Epstein-Barr virus and Kaposi’s sarcoma-associated herpes virus, in turn, can cause tumors. Human herpes viruses 6 (often subdivided into A and B) and 7 are also widespread and cause, for example, “three-day fever”, a childhood disease.
“The most important thing about herpes viruses is that they remain dormant in the body for life after primary infection,” explains Lars Dölken, a virologist at the University of Würzburg, to DW. Dölken thus names the most important common characteristic of this family of viruses. His team tries to understand the mechanism behind the sudden awakening of the pathogens, and to do so they have carefully studied the human herpesvirus 6A (HHV-6A). Scientists have discovered a hitherto unknown cellular mechanism that the virus uses to wake up, as published in the journal Nature.

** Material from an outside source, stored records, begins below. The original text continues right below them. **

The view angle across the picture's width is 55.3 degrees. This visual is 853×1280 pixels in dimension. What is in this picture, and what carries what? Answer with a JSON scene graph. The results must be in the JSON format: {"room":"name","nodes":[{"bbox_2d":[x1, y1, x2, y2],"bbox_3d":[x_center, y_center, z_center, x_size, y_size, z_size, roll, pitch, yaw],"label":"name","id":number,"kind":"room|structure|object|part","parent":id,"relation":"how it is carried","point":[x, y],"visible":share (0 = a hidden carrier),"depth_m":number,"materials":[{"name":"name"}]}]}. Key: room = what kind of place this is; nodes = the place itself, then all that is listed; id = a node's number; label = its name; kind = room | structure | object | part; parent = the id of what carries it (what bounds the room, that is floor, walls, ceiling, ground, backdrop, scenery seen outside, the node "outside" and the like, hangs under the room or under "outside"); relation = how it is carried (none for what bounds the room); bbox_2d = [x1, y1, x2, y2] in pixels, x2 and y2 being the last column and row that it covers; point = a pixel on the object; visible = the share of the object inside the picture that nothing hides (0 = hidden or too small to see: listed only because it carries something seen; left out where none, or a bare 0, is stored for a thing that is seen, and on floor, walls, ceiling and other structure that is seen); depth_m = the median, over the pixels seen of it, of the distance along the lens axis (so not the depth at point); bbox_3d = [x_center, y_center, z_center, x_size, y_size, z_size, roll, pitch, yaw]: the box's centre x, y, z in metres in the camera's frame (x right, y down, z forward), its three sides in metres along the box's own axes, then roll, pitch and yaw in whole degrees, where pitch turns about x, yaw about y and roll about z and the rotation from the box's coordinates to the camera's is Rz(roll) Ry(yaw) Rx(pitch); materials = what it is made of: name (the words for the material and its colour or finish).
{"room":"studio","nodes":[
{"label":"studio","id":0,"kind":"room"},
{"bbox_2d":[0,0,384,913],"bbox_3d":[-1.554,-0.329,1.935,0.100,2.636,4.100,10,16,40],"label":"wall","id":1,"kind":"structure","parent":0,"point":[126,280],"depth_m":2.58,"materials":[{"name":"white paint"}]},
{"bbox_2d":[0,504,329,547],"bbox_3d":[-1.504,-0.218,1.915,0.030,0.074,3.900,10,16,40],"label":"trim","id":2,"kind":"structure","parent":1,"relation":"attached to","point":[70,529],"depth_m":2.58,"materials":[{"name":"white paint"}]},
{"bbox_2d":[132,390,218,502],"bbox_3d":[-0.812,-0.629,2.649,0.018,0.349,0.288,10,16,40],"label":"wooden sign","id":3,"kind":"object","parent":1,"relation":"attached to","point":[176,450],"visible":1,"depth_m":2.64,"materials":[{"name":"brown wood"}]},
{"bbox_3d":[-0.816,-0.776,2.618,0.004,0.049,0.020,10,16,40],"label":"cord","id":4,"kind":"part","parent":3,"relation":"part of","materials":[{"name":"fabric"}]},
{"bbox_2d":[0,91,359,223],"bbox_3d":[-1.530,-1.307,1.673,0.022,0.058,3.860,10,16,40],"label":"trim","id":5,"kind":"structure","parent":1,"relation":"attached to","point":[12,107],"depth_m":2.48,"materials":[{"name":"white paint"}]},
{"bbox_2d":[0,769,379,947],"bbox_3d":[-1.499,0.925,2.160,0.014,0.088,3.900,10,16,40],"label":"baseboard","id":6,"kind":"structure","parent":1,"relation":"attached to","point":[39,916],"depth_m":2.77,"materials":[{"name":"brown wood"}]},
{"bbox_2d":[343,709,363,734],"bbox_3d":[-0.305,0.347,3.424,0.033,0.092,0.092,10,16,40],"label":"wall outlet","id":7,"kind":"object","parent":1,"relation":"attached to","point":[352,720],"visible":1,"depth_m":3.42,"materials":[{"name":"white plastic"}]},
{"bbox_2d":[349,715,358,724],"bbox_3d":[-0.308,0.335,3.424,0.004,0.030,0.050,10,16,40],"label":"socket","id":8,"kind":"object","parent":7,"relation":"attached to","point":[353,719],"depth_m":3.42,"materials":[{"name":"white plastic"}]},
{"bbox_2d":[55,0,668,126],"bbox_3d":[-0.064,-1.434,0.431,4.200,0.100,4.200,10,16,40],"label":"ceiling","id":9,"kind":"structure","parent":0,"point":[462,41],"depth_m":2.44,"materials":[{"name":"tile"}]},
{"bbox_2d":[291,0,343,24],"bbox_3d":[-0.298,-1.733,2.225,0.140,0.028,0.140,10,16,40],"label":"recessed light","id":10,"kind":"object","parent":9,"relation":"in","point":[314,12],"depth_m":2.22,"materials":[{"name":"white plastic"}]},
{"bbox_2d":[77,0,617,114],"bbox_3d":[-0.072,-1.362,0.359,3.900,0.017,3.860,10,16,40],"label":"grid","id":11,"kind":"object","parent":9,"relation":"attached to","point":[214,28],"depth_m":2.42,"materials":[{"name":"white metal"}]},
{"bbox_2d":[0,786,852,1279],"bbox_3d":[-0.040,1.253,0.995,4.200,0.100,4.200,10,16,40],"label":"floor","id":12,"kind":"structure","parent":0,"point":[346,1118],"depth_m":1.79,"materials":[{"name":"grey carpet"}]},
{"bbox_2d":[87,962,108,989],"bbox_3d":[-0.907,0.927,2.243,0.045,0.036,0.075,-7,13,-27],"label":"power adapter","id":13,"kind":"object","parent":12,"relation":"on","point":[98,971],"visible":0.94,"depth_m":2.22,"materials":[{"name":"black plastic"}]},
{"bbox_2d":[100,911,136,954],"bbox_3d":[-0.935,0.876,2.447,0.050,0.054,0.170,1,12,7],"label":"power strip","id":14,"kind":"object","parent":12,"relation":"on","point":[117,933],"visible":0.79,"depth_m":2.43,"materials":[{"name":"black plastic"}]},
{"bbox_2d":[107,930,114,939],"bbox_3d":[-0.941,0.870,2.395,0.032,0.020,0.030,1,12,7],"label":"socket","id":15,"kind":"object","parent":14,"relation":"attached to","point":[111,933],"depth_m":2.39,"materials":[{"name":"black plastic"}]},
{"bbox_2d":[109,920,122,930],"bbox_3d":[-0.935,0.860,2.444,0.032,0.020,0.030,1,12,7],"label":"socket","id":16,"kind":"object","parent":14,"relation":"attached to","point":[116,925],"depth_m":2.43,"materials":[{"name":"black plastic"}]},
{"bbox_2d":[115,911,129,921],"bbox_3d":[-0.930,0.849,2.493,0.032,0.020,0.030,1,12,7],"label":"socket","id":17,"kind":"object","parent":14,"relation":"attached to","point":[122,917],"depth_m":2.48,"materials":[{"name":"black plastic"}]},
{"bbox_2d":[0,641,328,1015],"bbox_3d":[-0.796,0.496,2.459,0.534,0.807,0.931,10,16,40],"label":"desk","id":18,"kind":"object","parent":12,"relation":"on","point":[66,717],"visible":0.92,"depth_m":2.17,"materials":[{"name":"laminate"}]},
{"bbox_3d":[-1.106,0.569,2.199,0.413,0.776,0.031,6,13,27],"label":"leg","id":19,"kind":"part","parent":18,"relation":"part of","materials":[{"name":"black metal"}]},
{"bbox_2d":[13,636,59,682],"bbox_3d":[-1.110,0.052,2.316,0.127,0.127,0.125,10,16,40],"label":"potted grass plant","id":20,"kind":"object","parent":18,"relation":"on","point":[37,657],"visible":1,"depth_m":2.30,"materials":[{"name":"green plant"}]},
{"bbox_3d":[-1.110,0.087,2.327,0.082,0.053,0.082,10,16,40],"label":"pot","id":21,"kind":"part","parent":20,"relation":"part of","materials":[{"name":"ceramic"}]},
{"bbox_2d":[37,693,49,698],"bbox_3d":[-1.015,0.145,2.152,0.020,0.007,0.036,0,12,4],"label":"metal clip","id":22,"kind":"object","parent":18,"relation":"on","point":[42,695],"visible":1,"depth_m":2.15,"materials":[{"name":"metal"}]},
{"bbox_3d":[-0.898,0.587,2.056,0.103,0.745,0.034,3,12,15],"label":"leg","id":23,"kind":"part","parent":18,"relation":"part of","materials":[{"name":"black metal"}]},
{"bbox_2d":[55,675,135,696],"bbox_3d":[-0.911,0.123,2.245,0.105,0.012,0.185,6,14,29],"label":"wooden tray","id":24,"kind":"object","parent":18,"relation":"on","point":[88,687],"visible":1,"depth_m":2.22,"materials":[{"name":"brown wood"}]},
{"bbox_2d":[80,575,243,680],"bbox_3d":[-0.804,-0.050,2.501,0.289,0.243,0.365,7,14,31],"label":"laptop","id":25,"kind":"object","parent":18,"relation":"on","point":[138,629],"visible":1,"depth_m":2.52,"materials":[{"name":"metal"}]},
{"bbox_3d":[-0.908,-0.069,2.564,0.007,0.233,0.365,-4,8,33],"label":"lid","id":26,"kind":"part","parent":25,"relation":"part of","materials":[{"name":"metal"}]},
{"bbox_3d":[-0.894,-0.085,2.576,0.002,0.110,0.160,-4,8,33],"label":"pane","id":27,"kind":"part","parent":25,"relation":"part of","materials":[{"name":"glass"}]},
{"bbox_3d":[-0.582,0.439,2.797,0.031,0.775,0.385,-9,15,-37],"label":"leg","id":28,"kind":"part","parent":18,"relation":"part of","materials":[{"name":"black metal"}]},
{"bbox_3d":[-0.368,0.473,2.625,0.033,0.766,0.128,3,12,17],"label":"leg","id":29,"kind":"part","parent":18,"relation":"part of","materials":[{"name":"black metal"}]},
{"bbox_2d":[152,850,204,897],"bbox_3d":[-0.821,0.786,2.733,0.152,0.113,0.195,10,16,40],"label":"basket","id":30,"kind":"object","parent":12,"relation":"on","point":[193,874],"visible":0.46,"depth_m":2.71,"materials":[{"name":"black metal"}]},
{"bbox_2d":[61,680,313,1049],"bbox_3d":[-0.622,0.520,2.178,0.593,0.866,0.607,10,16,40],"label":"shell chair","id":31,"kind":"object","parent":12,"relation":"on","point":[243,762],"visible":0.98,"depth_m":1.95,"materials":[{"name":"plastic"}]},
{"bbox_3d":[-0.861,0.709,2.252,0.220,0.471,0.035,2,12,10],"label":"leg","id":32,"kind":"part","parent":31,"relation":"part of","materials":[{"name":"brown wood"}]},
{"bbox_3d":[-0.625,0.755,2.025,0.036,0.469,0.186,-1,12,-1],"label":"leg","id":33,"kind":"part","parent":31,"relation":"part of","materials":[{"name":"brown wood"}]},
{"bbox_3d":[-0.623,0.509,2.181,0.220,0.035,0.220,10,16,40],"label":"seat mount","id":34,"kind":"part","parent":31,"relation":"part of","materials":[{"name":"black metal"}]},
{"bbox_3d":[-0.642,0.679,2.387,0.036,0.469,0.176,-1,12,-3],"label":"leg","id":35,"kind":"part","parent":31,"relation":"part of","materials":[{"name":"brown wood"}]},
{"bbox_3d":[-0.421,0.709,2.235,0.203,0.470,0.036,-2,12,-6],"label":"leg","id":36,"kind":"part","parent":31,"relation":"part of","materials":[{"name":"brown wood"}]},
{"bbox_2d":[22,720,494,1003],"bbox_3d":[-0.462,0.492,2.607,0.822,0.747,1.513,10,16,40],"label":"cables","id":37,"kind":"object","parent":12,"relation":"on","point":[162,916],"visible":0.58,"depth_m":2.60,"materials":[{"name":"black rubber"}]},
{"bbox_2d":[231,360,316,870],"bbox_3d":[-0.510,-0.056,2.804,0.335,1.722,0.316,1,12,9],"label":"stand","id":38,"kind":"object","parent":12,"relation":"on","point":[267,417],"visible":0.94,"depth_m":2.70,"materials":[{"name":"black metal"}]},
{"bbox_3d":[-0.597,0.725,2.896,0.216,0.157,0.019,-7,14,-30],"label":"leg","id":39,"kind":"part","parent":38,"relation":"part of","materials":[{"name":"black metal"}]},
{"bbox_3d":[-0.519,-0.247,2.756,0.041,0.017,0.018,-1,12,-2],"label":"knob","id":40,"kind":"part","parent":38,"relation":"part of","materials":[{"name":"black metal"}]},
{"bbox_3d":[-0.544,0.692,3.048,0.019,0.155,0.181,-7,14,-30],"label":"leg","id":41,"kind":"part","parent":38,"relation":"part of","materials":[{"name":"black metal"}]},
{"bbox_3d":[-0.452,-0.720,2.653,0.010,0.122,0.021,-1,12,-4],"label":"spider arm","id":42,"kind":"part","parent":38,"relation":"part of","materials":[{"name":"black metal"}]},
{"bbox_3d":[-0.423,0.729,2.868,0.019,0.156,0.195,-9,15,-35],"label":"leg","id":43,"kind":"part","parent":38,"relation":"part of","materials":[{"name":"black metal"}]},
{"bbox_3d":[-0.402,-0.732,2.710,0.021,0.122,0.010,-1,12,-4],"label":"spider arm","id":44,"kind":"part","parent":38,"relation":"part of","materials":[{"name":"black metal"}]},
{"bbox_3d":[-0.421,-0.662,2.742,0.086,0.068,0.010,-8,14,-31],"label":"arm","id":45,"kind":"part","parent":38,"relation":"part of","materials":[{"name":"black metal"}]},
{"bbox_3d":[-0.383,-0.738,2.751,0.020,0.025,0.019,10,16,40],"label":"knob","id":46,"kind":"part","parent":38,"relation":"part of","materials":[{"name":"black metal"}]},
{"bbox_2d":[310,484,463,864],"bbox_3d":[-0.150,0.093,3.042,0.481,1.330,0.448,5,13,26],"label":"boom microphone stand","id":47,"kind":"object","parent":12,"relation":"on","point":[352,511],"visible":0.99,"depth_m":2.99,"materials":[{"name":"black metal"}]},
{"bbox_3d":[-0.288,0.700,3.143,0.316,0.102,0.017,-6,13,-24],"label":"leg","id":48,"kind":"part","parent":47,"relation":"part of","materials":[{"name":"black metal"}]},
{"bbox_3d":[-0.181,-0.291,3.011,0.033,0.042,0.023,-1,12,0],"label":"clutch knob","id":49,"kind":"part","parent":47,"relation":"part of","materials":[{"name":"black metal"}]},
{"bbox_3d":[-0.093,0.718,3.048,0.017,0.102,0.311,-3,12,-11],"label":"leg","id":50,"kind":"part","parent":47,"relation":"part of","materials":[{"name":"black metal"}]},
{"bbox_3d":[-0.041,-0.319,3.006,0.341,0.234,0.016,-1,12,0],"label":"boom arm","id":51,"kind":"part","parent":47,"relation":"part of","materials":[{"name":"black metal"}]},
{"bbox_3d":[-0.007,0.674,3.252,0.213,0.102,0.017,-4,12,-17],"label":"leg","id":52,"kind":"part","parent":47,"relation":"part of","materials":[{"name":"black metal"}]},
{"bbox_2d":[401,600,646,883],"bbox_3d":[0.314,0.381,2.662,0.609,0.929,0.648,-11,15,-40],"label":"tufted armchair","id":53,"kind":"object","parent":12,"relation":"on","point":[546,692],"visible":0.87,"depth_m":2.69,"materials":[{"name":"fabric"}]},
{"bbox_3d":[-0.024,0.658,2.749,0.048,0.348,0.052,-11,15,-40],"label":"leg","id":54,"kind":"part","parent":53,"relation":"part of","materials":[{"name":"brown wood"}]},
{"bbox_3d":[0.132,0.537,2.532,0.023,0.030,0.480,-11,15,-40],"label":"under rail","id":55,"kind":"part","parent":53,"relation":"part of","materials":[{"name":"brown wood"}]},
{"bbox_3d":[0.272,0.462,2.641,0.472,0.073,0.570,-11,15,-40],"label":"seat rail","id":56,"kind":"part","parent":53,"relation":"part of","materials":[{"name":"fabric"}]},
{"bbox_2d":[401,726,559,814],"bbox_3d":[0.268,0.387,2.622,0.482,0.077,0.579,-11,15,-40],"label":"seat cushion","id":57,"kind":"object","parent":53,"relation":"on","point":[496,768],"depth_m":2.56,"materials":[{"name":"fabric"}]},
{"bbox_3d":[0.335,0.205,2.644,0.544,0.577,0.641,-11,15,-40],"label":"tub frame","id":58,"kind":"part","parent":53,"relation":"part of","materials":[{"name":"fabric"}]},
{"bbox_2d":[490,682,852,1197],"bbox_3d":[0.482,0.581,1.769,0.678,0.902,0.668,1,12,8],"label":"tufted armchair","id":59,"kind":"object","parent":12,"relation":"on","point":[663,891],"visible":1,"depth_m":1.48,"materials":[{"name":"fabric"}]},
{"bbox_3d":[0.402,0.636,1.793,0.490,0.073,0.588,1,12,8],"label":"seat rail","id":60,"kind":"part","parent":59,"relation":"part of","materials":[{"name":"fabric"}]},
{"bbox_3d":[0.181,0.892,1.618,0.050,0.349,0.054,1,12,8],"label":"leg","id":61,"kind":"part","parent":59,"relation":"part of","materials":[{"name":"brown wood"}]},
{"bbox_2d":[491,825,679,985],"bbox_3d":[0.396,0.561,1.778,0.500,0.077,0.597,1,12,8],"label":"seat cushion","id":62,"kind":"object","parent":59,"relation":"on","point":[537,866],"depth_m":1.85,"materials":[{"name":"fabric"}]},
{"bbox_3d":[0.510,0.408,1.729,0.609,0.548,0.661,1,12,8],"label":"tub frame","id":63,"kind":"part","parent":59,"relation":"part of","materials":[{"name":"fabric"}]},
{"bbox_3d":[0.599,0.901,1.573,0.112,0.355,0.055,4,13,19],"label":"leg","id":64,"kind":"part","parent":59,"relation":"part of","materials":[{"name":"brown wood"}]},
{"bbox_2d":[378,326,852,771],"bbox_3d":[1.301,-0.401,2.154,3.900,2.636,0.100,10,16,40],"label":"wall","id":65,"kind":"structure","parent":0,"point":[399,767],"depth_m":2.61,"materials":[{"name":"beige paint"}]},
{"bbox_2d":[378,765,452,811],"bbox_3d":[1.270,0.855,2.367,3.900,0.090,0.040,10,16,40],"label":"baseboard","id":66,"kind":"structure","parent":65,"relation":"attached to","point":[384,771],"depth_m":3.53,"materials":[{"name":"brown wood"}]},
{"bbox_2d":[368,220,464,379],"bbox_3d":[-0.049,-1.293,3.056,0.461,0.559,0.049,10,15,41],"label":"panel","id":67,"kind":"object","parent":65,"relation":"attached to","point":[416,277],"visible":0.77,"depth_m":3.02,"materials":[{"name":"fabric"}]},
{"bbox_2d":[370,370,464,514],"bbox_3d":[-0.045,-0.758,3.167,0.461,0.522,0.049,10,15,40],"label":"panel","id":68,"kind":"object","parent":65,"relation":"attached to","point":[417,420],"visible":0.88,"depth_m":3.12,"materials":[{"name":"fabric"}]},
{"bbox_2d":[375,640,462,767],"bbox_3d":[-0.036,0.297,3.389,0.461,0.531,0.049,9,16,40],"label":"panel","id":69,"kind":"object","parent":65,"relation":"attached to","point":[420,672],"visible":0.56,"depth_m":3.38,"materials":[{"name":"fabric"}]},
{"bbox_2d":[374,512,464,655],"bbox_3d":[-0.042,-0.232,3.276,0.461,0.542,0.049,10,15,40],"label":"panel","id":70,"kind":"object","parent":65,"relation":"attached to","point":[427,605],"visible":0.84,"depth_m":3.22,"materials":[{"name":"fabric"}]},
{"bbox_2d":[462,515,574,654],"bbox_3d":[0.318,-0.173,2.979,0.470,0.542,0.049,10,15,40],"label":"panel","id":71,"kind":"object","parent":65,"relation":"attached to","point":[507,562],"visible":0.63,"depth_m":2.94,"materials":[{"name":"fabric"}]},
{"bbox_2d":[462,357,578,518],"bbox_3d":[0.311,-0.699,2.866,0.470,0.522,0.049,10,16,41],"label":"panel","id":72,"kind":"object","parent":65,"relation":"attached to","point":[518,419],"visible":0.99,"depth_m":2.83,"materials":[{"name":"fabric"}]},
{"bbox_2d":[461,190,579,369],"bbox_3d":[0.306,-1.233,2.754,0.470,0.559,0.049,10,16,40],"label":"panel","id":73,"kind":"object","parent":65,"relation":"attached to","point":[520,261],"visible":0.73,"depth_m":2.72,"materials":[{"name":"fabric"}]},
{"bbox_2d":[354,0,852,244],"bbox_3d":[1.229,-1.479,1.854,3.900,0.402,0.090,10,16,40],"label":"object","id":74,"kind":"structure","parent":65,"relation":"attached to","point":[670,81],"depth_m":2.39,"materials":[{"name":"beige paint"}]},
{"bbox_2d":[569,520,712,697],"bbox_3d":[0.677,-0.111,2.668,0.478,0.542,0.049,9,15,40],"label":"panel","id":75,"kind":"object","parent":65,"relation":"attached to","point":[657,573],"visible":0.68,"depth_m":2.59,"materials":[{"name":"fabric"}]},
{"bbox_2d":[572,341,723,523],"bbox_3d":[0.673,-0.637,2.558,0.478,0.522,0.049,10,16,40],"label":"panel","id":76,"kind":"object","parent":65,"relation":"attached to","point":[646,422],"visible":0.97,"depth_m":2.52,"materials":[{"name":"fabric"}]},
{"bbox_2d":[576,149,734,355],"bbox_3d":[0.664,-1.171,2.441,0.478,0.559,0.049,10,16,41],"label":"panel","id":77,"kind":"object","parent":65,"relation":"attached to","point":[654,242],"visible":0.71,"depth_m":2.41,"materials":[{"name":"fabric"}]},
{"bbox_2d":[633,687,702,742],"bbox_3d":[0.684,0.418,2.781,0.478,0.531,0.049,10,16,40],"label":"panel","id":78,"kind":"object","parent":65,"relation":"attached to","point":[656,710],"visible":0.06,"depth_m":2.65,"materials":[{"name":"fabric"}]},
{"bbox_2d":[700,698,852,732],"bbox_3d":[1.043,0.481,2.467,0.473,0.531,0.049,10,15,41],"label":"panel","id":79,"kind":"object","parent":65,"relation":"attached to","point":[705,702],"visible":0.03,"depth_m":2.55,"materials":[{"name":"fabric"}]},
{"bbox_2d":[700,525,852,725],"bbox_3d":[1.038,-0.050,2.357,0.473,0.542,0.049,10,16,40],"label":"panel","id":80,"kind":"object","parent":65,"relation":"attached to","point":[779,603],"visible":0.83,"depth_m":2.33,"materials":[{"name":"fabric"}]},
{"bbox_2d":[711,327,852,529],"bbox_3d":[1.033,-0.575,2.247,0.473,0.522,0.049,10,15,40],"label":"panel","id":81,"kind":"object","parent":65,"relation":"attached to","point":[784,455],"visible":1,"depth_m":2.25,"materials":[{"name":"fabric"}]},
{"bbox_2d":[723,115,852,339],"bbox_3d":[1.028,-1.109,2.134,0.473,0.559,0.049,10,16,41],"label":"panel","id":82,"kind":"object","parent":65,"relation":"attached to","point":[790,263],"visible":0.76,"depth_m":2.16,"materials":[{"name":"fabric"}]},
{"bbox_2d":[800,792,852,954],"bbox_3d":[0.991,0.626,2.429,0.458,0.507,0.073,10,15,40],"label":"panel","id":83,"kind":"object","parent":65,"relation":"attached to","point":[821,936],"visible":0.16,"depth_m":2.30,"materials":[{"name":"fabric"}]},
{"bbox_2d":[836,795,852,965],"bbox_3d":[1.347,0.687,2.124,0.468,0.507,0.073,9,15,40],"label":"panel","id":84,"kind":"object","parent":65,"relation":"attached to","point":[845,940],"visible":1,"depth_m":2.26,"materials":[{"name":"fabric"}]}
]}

When the immune system fights on other fronts
People who get the herpes virus for the first time often hardly notice it. The problem is usually the repeated reactivation of the virus. To do this, it usually uses a phase in which the host’s immune system is already fighting on other fronts. That can be a cold, as well as strong physical and psychological stress. People with HIV and transplant patients are especially susceptible.
HHV-6A is incorporated into the genome of the human cell and survives there in the latency phase, until a good opportunity presents itself for the virus to attack again and multiply. Then a certain micro-RNA – a small RNA molecule involved in various biological processes – reactivates the virus.
“Almost all herpes viruses make their own micro-RNAs, which are extremely important for viruses. But there is no example of a herpes virus in which the micro-RNA is so fundamental,” says virologist Dölken. “If we turn off this viral micro-RNA, then the virus is – to put it loosely – dead.”
Manifestation of herpes zoster, known as “shingles”, an annoying disease that attacks nerve cells
A viral micro-RNA as a master key
Micro RNA, unlike mRNA, for example, is not responsible for carrying the blueprints for specific proteins: it is one of the non-coding RNAs. In contrast, the viral microRNA intervenes in the metabolism of certain human micro-RNAs and inhibits their development.
As a result, the production of so-called type I interferons is disturbed. These are messenger substances with which the cell signals the presence of viruses to the immune system. “But this is not the only mechanism that is altered,” adds Dölken.
Viral micro-RNA makes it possible for herpes viruses to escape the immune system, or more precisely, the B and T cells that kill infected human cells. “These cells recognize proteins that are foreign to the body, such as those of a virus.
“However, with the help of RNA, herpesviruses manage to reprogram host cells and use them to their advantage, without our acquired immune system, that is, B and T cells, having the opportunity to recognize the cell as infected,” explains Dölken.
From COVID-19 to herpes and prolonged COVID
The discovery of the crucial viral microRNA, the “master regulator,” as Dölken calls it, not only made it possible for researchers to prevent herpes virus reactivation in cell culture experiments.
The discoveries and new research could also help in the future to reactivate dormant cells in the body, which the immune system could recognize and deactivate without harming them. “Before transplanting an organ, it would be nice to be able to disconnect the cells infected by the herpes virus,” stresses Dölken.
The Würzburg virologists could also contribute to solving another problem: prolonged COVID. Since herpes viruses often attack an already weakened immune system, scientists also suspect that they are involved in the different disease patterns of prolonged COVID. “An obvious assumption is that herpes viruses are reactivated due to infection with the coronavirus, which causes secondary damage,” says Dölken. There are still more questions than answers. But at least the main suspects have been identified: HHV-6 is one of them.